Friday, July 13, 2018

Playing politics

You get a sense of (copyright Huw Edwards) the scale of the BBC's Westminster operation when you read that it's making 23 people redundant, saving £1.9m - and nothing much seems to be cut.

The big victim is the Sunday Politics, and there's an entertaining circularity in its demise. Way back in 1972, John Birt and presenter Peter Jay started a cerebral Sunday lunchtime politics show on London Weekend Television, called Weekend World.  From 1977, it began to make waves when Brian Walden replaced Peter Jay (off to be US Ambassador) and Walden produced long, calm, tough, political interviews. By 1985, the BBC said "Me, too !" and launched This Week Next Week, presented by David Dimbleby.

On The Record
crocodile
In 1988, it morphed into On The Record, with David's younger brother in the chair, followed by John Humphrys in 1993.  When Greg Dyke arrived as DG, he ordered a review of BBC political output, conducted in 2000 by one Fran Unsworth. On The Record was scrapped in 2002, and The Politics Show was launched in 2003.

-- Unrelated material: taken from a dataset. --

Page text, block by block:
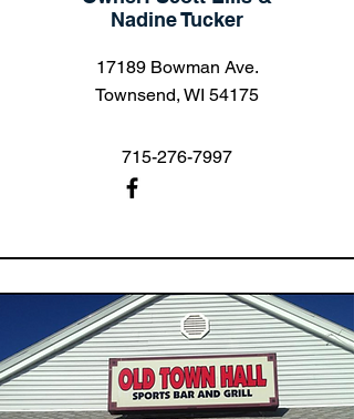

With current presenter Sarah Smith, The Sunday Politics has played out to an average audience of around 650k in recent months, with the earlier Andrew Marr Show on upwards of 1.4m. The same political faces revolve through Andrew Marr, Sophie Ridge on Sky, Jon Pienaar's Sunday Politics on 5Live and the-soon-moving-to-Wednesdays Peston on Sunday.

So the BBC is left with just the regional opt-out bit of the Sunday Politics - and, in an attempt to get it some form of credible audience, it'll be a half hour tagged onto the end of Marr. No word yet on what happens to The Big Questions, fronted by Nicky Campbell, currently in the 10am slot.

BBC Parliament also takes a hit, effectively closing down when Parliament isn't sitting, and hinting that, in future, streaming events away from the main chamber should be left to Parliament, not duplicated by Auntie.